--- Work item ---
Write out the records once more, exactly as given.

Data extracted from a collection
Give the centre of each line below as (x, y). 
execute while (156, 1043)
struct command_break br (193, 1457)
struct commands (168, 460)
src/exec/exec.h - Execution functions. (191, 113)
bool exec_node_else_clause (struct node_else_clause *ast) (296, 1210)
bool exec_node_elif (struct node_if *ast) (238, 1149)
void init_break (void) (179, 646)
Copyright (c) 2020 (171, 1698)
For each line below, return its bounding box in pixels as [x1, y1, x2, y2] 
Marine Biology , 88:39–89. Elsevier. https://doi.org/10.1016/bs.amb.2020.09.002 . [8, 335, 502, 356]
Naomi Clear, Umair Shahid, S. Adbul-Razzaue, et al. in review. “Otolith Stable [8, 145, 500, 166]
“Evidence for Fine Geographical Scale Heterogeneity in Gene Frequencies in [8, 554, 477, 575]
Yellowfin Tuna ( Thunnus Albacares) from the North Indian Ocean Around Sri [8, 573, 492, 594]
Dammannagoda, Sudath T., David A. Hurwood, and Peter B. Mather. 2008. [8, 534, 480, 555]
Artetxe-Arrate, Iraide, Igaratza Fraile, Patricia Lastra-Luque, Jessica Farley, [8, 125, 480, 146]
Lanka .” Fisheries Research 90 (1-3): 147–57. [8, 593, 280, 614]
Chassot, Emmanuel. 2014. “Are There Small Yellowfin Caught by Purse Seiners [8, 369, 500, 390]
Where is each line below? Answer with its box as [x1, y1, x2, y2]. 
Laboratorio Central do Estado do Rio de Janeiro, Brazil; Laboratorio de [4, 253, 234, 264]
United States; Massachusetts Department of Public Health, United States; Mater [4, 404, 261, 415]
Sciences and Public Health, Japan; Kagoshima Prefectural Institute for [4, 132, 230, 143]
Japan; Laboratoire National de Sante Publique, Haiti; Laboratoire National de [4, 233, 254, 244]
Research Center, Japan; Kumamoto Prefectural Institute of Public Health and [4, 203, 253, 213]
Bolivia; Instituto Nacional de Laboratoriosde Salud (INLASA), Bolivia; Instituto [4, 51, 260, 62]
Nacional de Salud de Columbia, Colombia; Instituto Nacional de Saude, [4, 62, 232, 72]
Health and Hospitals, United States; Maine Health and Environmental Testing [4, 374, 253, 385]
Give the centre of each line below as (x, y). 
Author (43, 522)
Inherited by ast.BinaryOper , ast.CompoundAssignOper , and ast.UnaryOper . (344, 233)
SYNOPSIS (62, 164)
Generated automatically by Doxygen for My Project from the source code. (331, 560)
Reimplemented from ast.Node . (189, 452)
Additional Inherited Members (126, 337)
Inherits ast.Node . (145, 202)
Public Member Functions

--- Output of the exercise ---
Give the centre of each line below as (x, y). 
execute while (156, 1043)
struct command_break br (193, 1457)
struct commands (168, 460)
src/exec/exec.h - Execution functions. (191, 113)
bool exec_node_else_clause (struct node_else_clause *ast) (296, 1210)
bool exec_node_elif (struct node_if *ast) (238, 1149)
void init_break (void) (179, 646)
Copyright (c) 2020 (171, 1698)
For each line below, return its bounding box in pixels as [x1, y1, x2, y2] 
Marine Biology , 88:39–89. Elsevier. https://doi.org/10.1016/bs.amb.2020.09.002 . [8, 335, 502, 356]
Naomi Clear, Umair Shahid, S. Adbul-Razzaue, et al. in review. “Otolith Stable [8, 145, 500, 166]
“Evidence for Fine Geographical Scale Heterogeneity in Gene Frequencies in [8, 554, 477, 575]
Yellowfin Tuna ( Thunnus Albacares) from the North Indian Ocean Around Sri [8, 573, 492, 594]
Dammannagoda, Sudath T., David A. Hurwood, and Peter B. Mather. 2008. [8, 534, 480, 555]
Artetxe-Arrate, Iraide, Igaratza Fraile, Patricia Lastra-Luque, Jessica Farley, [8, 125, 480, 146]
Lanka .” Fisheries Research 90 (1-3): 147–57. [8, 593, 280, 614]
Chassot, Emmanuel. 2014. “Are There Small Yellowfin Caught by Purse Seiners [8, 369, 500, 390]
Where is each line below? Answer with its box as [x1, y1, x2, y2]. 
Laboratorio Central do Estado do Rio de Janeiro, Brazil; Laboratorio de [4, 253, 234, 264]
United States; Massachusetts Department of Public Health, United States; Mater [4, 404, 261, 415]
Sciences and Public Health, Japan; Kagoshima Prefectural Institute for [4, 132, 230, 143]
Japan; Laboratoire National de Sante Publique, Haiti; Laboratoire National de [4, 233, 254, 244]
Research Center, Japan; Kumamoto Prefectural Institute of Public Health and [4, 203, 253, 213]
Bolivia; Instituto Nacional de Laboratoriosde Salud (INLASA), Bolivia; Instituto [4, 51, 260, 62]
Nacional de Salud de Columbia, Colombia; Instituto Nacional de Saude, [4, 62, 232, 72]
Health and Hospitals, United States; Maine Health and Environmental Testing [4, 374, 253, 385]
Give the centre of each line below as (x, y). 
Author (43, 522)
Inherited by ast.BinaryOper , ast.CompoundAssignOper , and ast.UnaryOper . (344, 233)
SYNOPSIS (62, 164)
Generated automatically by Doxygen for My Project from the source code. (331, 560)
Reimplemented from ast.Node . (189, 452)
Additional Inherited Members (126, 337)
Inherits ast.Node . (145, 202)
Public Member Functions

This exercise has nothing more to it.